Training and testing - Finally, all you're left to do is training a model using these vectors, for instance with a linear Support Vector Machine (SVC), and testing the accuracy of your model on a test dataset (you can also use a validation dataset).
My opinion is, if you are going to use a word2vec embedding, use one pre-trained or used generic text to generate it.
Word2vec embedding are usually used to give meaning and context to your text data, if you train an embedding using only your data, it might be biased and not represent a language. And that means it vectors doesn't carry any meaning.

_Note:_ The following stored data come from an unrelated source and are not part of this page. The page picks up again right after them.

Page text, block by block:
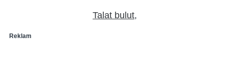
Talat bulut
Reklam
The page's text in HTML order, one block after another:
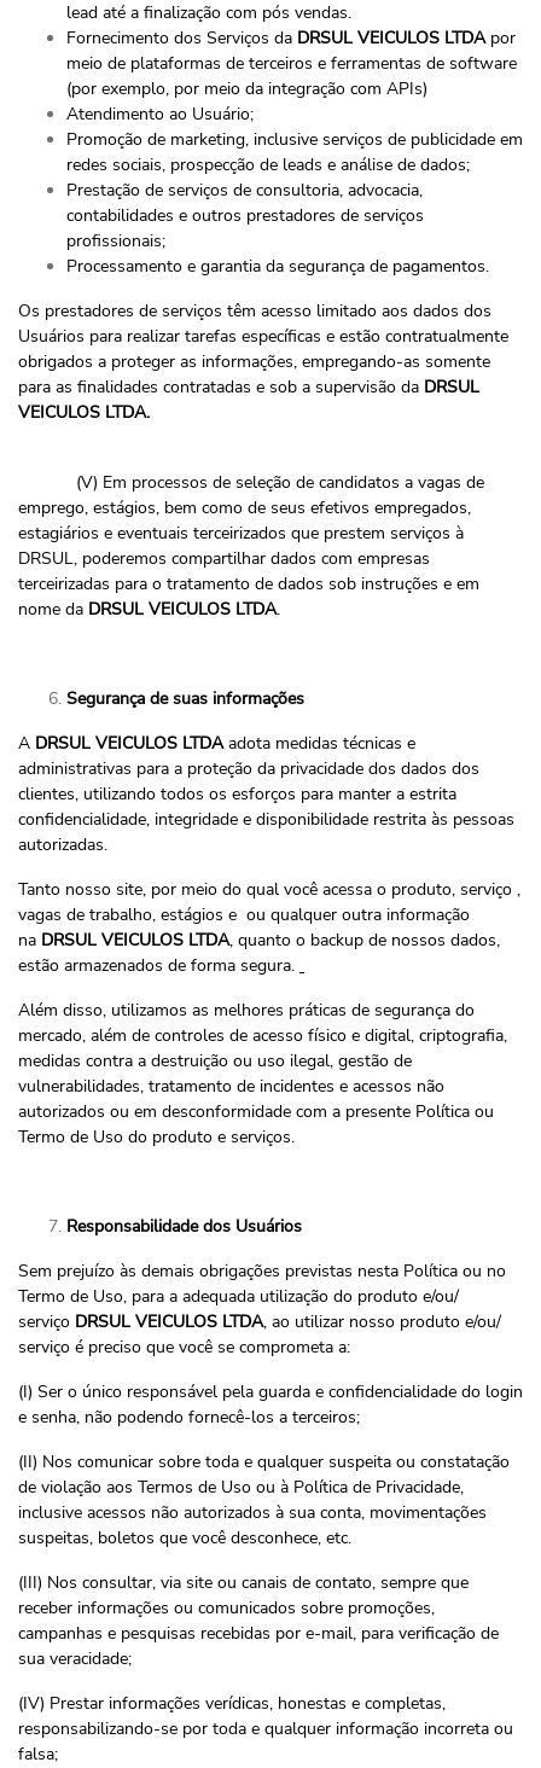
lead até a finalização com pós vendas.
Fornecimento dos Serviços da DRSUL VEICULOS LTDApor
meio de plataformas de terceiros e ferramentas de software
(por exemplo, por meio da integração com APIs)
Atendimento ao Usuário;
Promoção de marketing, inclusive serviços de publicidade em
redes sociais, prospecção de leads e análise de dados;
Prestação de serviços de consultoria, advocacia,
contabilidades e outros prestadores de serviços
profissionais;
Processamento e garantia da segurança de pagamentos.
Os prestadores de serviços têm acesso limitado aos dados dos
Usuários para realizar tarefas específicas e estão contratualmente
obrigados a proteger as informações, empregando-as somente
para as finalidades contratadas e sob a supervisão da DRSUL
VEICULOS LTDA.
(V) Em processos de seleção de candidatos a vagas de
emprego, estágios, bem como de seus efetivos empregados,
estagiários e eventuais terceirizados que prestem serviços à
DRSUL, poderemos compartilhar dados com empresas
terceirizadas para o tratamento de dados sob instruções e em
nome da DRSUL VEICULOS LTDA.
Segurança de suas informações
A DRSUL VEICULOS LTDAadota medidas técnicas e
administrativas para a proteção da privacidade dos dados dos
clientes, utilizando todos os esforços para manter a estrita
confidencialidade, integridade e disponibilidade restrita às pessoas
autorizadas.
Tanto nosso site, por meio do qual você acessa o produto, serviço ,
vagas de trabalho, estágios e ou qualquer outra informação
na DRSUL VEICULOS LTDA, quanto o backup de nossos dados,
estão armazenados de forma segura.
Além disso, utilizamos as melhores práticas de segurança do
mercado, além de controles de acesso físico e digital, criptografia,
medidas contra a destruição ou uso ilegal, gestão de
vulnerabilidades, tratamento de incidentes e acessos não
autorizados ou em desconformidade com a presente Política ou
Termo de Uso do produto e serviços.
Responsabilidade dos Usuários
Sem prejuízo às demais obrigações previstas nesta Política ou no
Termo de Uso, para a adequada utilização do produto e/ou/
serviço DRSUL VEICULOS LTDA, ao utilizar nosso produto e/ou/
serviço é preciso que você se comprometa a:
(I) Ser o único responsável pela guarda e confidencialidade do login
e senha, não podendo fornecê-los a terceiros;
(II) Nos comunicar sobre toda e qualquer suspeita ou constatação
de violação aos Termos de Uso ou à Política de Privacidade,
inclusive acessos não autorizados à sua conta, movimentações
suspeitas, boletos que você desconhece, etc.
(III) Nos consultar, via site ou canais de contato, sempre que
receber informações ou comunicados sobre promoções,
campanhas e pesquisas recebidas por e-mail, para verificação de
sua veracidade;
(IV) Prestar informações verídicas, honestas e completas,
responsabilizando-se por toda e qualquer informação incorreta ou
falsa;

After having your embedding working, you also has to think about what to do with your words, because a sentence has 1 or more words (embedding works at word level), and you want to feed your models with 1 sentence -> 1 vector. not 1 sentences -> N vectors.
People usually average or multiply those vectors so for example, for the sentence "Hello there" and an embedding of 5 dims:
Hello -> [0, 0, .2, .3, .8]
there -> [.1, .2, 0, 0, .5]
AVG Hello there -> [.05, .1, .1, .15, .65]
This is what you want to use for your models!
So instead of using TF-IDF to generate your sentence vectors, use word2vec like this and you shouldn't have any problem. I already work in a text calssification project and we ended usind a self-trained w2v embedding an ExtraTrees model with amazing results.